Prodotto simbolo del territorio comunale di Carmignano, il fico secco è da sempre un vero e proprio fiore all’occhiello della produzione agroalimentare toscana. Per proteggere le piante dalla minaccia del punteruolo nero (aclees taiwanensis), il coleottero che le attacca, è stata rinnovata la convenzione tra il Comune e l’associazione dei produttori che vanta al suo interno quindici imprese. Si tratta di una concessione, per altri tre anni, di un terreno su cui testare procedure e prodotti per contrastare il parassita e salvaguardare la coltivazione. “Una scelta importante- definisce il rinnovo la presidente dell’associazione produttori Azzurra Del Lucchese- Un grande appoggio, che viene dato alla tutela di un prodotto tipico del nostro territorio”. Da tre anni circa, su un appezzamento pubblico, a Comeana, le Università di Firenze e Pisa, e i loro ricercatori, conducono analisi per ostacolare la diffusione del punteruolo nero, con risultati apprezzabili: “Abbiamo verificato – spiega la professoressa Barbara Conti, del Dipartimento di Agraria dell’Università di Pisa – l’uso di sostanze fortificanti, dalle evidenze avute la pianta di fico risulta più resistente”. Prodotti biologici, come attesta anche la convenzione sottoscritta fra produttori e Amministrazione comunale, laddove descrive lo scopo delle prove: “la valutazione dell’attività biocida di prodotti commerciali autorizzati in agricoltura biologica”.

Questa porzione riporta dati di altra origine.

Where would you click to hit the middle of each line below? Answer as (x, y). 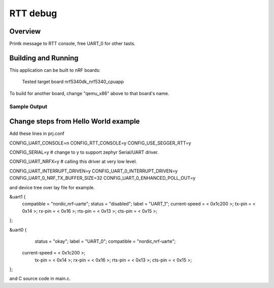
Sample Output (28, 106)
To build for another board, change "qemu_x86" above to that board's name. (89, 93)
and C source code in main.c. (40, 279)
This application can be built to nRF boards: (55, 70)
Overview (25, 31)
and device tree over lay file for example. (52, 187)
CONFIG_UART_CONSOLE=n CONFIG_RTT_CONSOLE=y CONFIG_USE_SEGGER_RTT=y (100, 143)
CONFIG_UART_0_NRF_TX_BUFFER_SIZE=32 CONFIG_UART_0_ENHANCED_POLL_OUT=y (102, 178)
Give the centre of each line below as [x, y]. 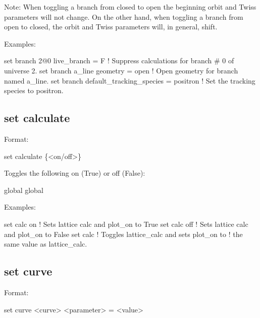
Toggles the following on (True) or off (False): [75, 173]
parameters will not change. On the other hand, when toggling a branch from [124, 16]
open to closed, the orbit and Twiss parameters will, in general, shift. [111, 27]
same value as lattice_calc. [46, 244]
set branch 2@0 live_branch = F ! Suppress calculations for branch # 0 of [119, 61]
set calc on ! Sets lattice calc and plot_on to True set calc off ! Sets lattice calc [126, 224]
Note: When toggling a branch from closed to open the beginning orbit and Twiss [130, 7]
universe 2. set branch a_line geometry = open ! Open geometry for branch [121, 70]
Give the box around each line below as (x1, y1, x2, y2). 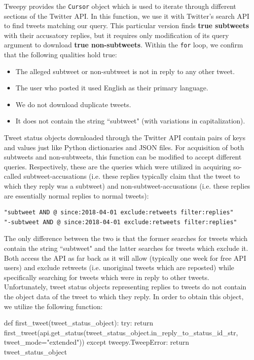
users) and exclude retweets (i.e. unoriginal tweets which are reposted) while (4, 262, 234, 273)
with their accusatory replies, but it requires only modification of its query (4, 30, 229, 40)
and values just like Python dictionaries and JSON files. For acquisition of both (4, 142, 244, 152)
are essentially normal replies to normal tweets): (4, 190, 149, 200)
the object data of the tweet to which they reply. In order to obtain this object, (4, 291, 244, 301)
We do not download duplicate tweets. (15, 99, 131, 109)
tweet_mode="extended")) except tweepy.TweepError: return (4, 337, 189, 347)
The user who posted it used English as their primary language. (15, 82, 209, 93)
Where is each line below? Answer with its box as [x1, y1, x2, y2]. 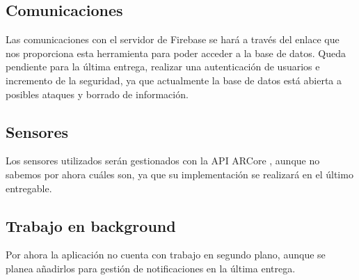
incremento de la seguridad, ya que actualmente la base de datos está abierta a [6, 72, 342, 87]
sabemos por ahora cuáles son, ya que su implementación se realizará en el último [6, 166, 353, 181]
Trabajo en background [6, 215, 176, 236]
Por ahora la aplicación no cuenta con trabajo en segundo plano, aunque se [6, 247, 326, 262]
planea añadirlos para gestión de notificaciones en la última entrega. [6, 260, 296, 275]
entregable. [6, 180, 52, 195]
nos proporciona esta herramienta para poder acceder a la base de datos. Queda [6, 45, 346, 60]
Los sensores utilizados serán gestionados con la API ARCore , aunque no [6, 153, 320, 168]
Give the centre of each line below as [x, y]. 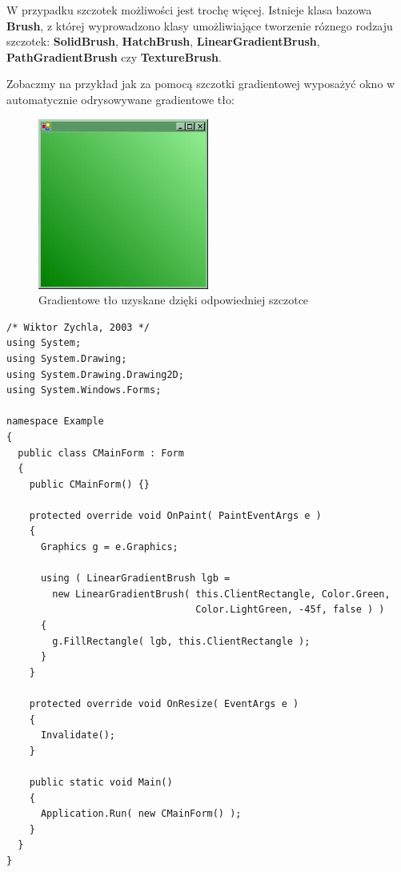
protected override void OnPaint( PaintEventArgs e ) [175, 515]
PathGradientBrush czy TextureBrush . [114, 56]
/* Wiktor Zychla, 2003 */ [78, 327]
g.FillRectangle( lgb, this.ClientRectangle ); [181, 641]
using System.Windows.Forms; [84, 390]
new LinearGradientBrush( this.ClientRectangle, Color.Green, [221, 594]
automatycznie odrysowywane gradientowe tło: [120, 99]
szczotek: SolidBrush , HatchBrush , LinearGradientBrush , [163, 41]
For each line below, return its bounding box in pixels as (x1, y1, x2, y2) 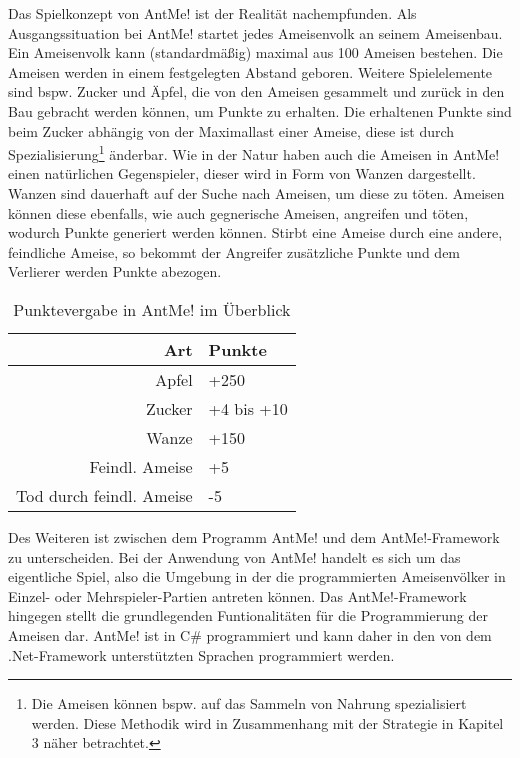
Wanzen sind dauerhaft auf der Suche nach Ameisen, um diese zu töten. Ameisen (8, 183, 505, 203)
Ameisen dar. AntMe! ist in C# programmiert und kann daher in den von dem (8, 624, 492, 645)
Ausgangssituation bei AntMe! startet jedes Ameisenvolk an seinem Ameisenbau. (8, 22, 503, 43)
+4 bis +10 (208, 396, 288, 420)
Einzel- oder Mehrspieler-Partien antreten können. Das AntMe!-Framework (8, 585, 467, 606)
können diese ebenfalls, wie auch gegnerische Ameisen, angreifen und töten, (8, 202, 469, 223)
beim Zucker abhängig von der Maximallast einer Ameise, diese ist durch (8, 120, 455, 141)
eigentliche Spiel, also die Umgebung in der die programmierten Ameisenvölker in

“Il fico secco – sostiene l’assessore allo Sviluppo economico Dario Di Giacomo – è un bene pubblico, in quanto prodotto e in quanto espressione delle tradizioni e della cultura agricola del nostro territorio”.
Nello specifico i progetti in corso a Comeana sono due, il primo riguarda i prodotti fortificanti, il secondo la sperimentazioen di trappole con sostanze olfattivamente attrattive per gli insetti. Il punteruolo nero è un parassita specifico del fico, la cui popolazione, al parere di esperti e ricercatori, non può essere completamente eliminata perché si annida nel legno. Sia come sia, i due atenei hanno presentato all’unione europea due nuovi progetti, da condurre sempre a Carmignano, aventi il medesimo obiettivo: proteggere la pianta del fico dalle aggressioni dell’aclees taiwanensis, più volgarmente conosciuto come punteruolo nero. Carmignano produce annualmente 10-12 quintali di fichi secchi, molto noti in regione e in Italia, ma apprezzati anche all’estero, fino a latitudini inglesi e statunitensi, “Un valore aggiunto del territorio” per il sindaco Edoardo Prestanti”. Il prossimo 19 ottobre, domenica, ci sarà la mostra annuale “Benvenuto Fico Secco” arrivata alla 18esima edizione.